Я отнеслась к бабушкиной обиде сочувственно, но в глубине души не разделяла драматизма ее переживаний. У меня, правда, хватило ума и такта не вдаваться в рассуждения о том, что в воинской кассе (я сама ею пользовалась как корреспондент военной газеты), да еще порученцу генерала, скорее всего, можно было взять любой билет на любое время.

О том же, насколько была уязвлена бабушка, я сужу по тому, что за два года, проведенные в Сибири, она очень редко заговаривала о Нюсе и никогда больше — о пересадке в Харькове.

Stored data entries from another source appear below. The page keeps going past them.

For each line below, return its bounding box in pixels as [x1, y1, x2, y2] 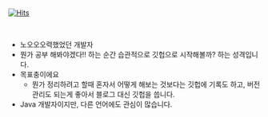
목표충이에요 [19, 70, 60, 79]
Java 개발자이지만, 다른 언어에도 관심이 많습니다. [19, 99, 173, 109]
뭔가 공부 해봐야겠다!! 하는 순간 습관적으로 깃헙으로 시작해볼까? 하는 [19, 50, 231, 59]
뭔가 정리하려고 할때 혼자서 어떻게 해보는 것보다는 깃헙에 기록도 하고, [31, 80, 246, 89]
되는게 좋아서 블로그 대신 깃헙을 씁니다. [53, 90, 175, 99]
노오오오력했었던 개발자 [19, 40, 94, 49]
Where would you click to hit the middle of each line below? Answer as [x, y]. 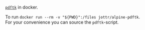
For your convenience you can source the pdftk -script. [62, 22]
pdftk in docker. [22, 7]
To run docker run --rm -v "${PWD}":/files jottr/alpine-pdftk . [73, 17]
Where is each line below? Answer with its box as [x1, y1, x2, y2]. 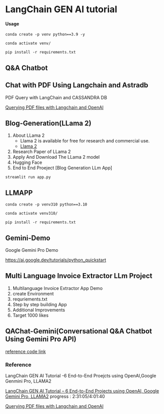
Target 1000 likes [12, 312, 49, 318]
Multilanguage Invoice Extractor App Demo [12, 285, 103, 291]
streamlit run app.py [5, 174, 51, 180]
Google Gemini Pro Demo [5, 247, 58, 253]
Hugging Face [12, 159, 42, 166]
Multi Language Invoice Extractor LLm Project [5, 272, 152, 280]
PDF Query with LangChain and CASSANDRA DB [5, 94, 108, 100]
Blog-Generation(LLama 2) [5, 119, 91, 128]
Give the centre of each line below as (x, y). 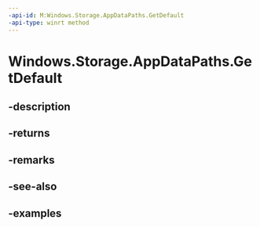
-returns (29, 133)
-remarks (31, 160)
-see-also (33, 187)
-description (39, 107)
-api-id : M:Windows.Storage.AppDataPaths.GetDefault (96, 15)
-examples (35, 213)
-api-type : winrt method (49, 23)
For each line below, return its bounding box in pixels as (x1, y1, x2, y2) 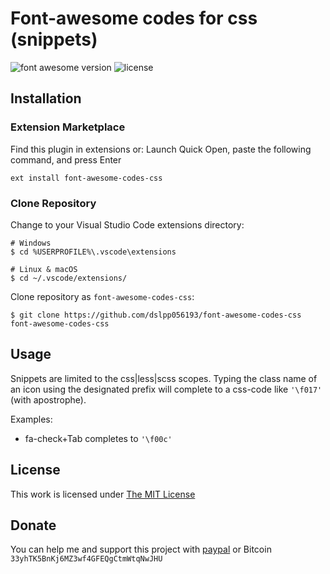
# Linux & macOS (10, 264, 78, 274)
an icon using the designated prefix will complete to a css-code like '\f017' (10, 383, 323, 395)
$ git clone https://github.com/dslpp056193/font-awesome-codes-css (10, 310, 302, 320)
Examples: (10, 413, 53, 425)
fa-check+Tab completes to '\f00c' (24, 432, 173, 444)
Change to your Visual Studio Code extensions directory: (10, 218, 245, 231)
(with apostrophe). (10, 393, 87, 406)
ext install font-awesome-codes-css (10, 173, 163, 183)
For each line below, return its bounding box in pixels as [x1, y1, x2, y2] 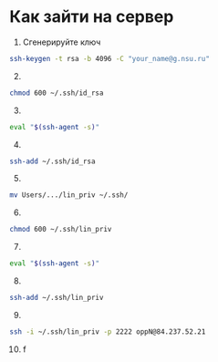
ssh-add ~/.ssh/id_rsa [9, 157, 96, 166]
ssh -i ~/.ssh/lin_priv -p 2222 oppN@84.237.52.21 [9, 326, 206, 336]
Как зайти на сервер [9, 6, 174, 27]
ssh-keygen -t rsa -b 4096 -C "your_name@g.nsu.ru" [9, 54, 210, 63]
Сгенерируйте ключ [22, 36, 101, 47]
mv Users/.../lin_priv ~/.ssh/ [9, 191, 129, 200]
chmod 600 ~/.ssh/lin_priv [9, 225, 112, 234]
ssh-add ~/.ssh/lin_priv [9, 294, 104, 303]
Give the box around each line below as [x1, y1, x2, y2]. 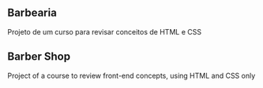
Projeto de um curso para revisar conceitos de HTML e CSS [7, 27, 202, 36]
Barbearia [7, 6, 57, 20]
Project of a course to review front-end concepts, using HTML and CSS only [7, 71, 256, 80]
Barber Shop [7, 50, 71, 64]
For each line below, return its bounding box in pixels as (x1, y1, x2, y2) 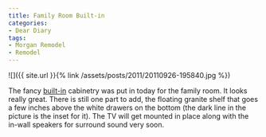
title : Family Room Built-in (8, 11, 105, 20)
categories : (8, 19, 48, 27)
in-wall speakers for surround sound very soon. (8, 120, 165, 129)
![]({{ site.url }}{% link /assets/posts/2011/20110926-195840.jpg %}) (8, 71, 231, 80)
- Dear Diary (8, 26, 52, 34)
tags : (8, 33, 26, 42)
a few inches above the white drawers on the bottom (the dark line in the (8, 103, 247, 112)
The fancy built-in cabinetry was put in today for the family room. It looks (8, 86, 248, 96)
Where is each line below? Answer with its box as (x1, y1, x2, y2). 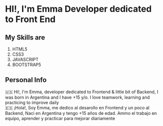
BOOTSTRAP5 (12, 62, 41, 67)
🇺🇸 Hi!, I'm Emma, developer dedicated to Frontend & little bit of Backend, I (5, 89, 159, 95)
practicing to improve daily (5, 99, 59, 105)
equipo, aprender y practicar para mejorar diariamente (5, 115, 115, 121)
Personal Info (5, 76, 47, 84)
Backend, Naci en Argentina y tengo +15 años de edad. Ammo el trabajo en (5, 110, 157, 116)
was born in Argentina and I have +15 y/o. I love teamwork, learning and (5, 94, 150, 100)
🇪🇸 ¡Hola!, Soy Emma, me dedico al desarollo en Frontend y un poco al (5, 105, 150, 110)
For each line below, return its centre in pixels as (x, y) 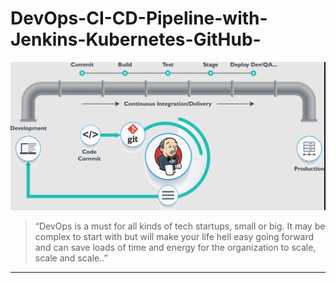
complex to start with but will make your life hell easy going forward (174, 236)
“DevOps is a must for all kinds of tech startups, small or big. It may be (180, 226)
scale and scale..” (71, 258)
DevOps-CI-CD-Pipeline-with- (139, 18)
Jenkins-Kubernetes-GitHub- (136, 39)
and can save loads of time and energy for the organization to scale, (175, 247)
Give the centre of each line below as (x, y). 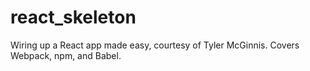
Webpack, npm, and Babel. (66, 55)
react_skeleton (73, 17)
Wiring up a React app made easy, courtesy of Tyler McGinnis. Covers (155, 45)
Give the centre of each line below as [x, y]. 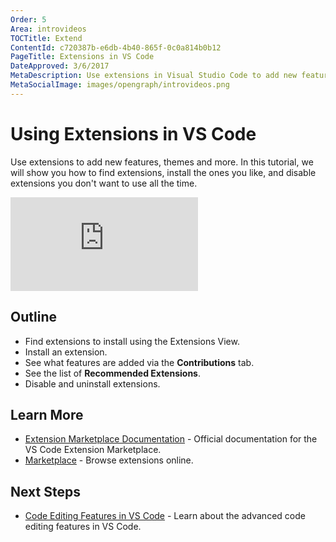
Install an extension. [66, 352]
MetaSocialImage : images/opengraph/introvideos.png [120, 85]
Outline [33, 317]
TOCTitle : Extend [46, 38]
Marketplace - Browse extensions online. [109, 460]
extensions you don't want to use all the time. [104, 183]
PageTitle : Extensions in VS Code [82, 57]
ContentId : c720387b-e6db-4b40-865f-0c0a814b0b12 [116, 47]
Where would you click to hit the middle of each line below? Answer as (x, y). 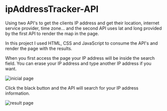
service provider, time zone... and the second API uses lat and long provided (83, 28)
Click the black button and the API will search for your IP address (72, 88)
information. (18, 93)
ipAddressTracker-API (52, 9)
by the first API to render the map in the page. (52, 33)
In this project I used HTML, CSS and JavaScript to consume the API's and (82, 43)
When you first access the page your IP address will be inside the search (80, 58)
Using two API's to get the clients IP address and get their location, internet (82, 23)
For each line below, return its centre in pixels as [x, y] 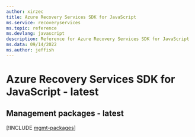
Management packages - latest [65, 114]
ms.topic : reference [32, 28]
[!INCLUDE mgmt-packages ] [41, 128]
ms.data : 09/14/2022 [32, 45]
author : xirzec [25, 12]
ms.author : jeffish [30, 50]
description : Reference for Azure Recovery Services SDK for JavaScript [98, 39]
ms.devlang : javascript [36, 34]
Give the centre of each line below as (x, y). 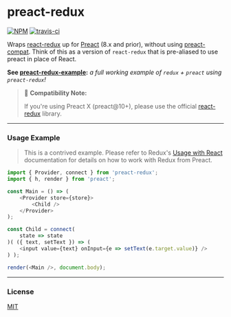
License (21, 292)
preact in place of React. (42, 58)
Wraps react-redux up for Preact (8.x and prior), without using (95, 44)
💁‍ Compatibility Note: (55, 93)
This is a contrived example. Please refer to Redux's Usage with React (123, 153)
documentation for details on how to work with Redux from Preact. (118, 160)
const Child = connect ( (41, 230)
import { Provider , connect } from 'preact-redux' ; (82, 173)
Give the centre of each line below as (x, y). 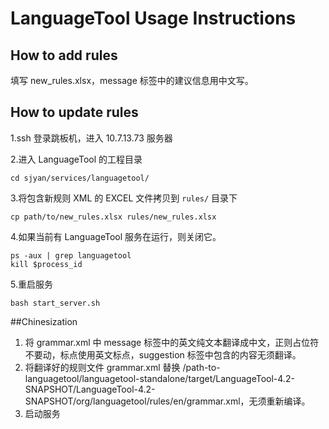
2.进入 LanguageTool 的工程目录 (76, 159)
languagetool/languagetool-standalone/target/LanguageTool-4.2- (159, 378)
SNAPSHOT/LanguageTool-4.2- (90, 389)
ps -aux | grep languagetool (71, 255)
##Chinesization (44, 321)
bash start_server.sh (55, 303)
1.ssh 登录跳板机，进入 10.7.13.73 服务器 (91, 138)
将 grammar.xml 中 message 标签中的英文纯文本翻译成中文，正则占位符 (172, 342)
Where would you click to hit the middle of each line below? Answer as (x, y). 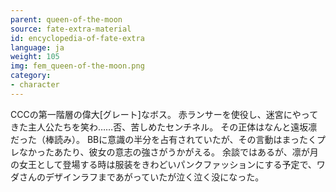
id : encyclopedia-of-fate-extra (77, 38)
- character (35, 85)
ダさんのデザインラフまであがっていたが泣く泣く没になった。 (137, 177)
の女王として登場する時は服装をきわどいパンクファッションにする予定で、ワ (168, 164)
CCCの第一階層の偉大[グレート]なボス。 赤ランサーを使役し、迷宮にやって (164, 114)
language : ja (37, 47)
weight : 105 (35, 57)
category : (31, 76)
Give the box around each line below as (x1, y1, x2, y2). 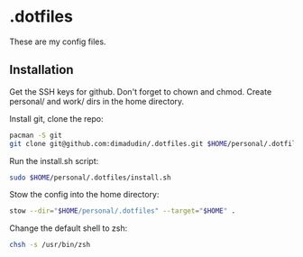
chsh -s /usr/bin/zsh (9, 241, 91, 250)
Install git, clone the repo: (9, 113, 104, 124)
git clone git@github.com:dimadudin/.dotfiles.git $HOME (9, 139, 228, 148)
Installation (9, 62, 74, 78)
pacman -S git (9, 131, 63, 140)
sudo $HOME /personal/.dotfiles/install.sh (9, 173, 171, 182)
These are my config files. (9, 36, 106, 47)
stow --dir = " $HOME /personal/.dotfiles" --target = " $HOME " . (9, 207, 236, 216)
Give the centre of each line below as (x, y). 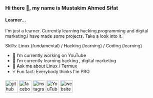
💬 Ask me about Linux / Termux (45, 66)
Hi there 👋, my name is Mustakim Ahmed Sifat (62, 8)
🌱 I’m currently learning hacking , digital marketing (64, 61)
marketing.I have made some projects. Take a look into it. (64, 36)
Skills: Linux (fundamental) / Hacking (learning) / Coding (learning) (74, 46)
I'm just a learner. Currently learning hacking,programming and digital (77, 31)
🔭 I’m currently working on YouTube (49, 55)
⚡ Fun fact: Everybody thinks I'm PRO (51, 72)
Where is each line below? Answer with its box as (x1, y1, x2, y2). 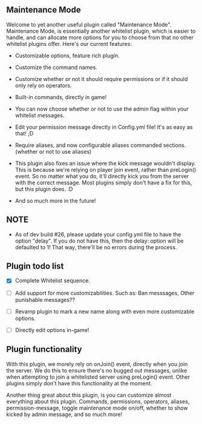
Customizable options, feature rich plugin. (15, 51, 120, 59)
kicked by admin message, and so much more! (6, 411, 123, 418)
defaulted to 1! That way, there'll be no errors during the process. (15, 243, 177, 250)
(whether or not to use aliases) (15, 148, 92, 155)
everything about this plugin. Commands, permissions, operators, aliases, (6, 397, 190, 405)
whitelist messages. (15, 111, 65, 119)
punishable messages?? (15, 296, 76, 303)
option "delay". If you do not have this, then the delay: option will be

Сегодня я уверена, что постепенно бы все сгладилось. Может быть, в какую-нибудь из поездок в Ростов бабушка (или мы обе) заехала бы в Чугуев. Или бы вдруг все встретились в Ростове. Но дело в том, что сбылись предчувствия именно тетки, а не племянницы. Бабушка умерла через два года, так и не пожив никогда в богатом доме с верандой и коврами, в достатке и на всем готовом. Так и не успев рассказать Нюсе того, что за суетой их бедного быта осталось нерассказанным. Не прочувствовав в последний раз теперь уже окончательно проверенную десятками прожитых лет их особую связь, удивительную родственность душ. В мир иной бабушка так и удалилась, оскорбленная сытой черствостью, мелочным себялюбием.

Впрочем, в мучительные предсмертные недели бабушка навряд ли вспоминала эту обиду. Да и вообще, она была человеком нелегким, но не злопамятным. Зато в моем осиротевшем существе, впервые очутившемся на пепелище нашей с бабушкой любви, на месте прохладной укоризны вдруг запылал костер ненависти и мести.

И запалило его Нюсино письмо. Оно пришло примерно через месяц после похорон (узнала от моей матери?). Тетка впервые в жизни писала мне лично, обращалась как ко взрослой, выражала не столько соболезнования, сколько свое собственное горе, вспоминала, как много добра ей сделала бабушка, какая она была необыкновенная… Длинное, на несколько страниц, очень прочувствованное письмо, в котором между строк прочитывались и раскаяние, и отчаяние…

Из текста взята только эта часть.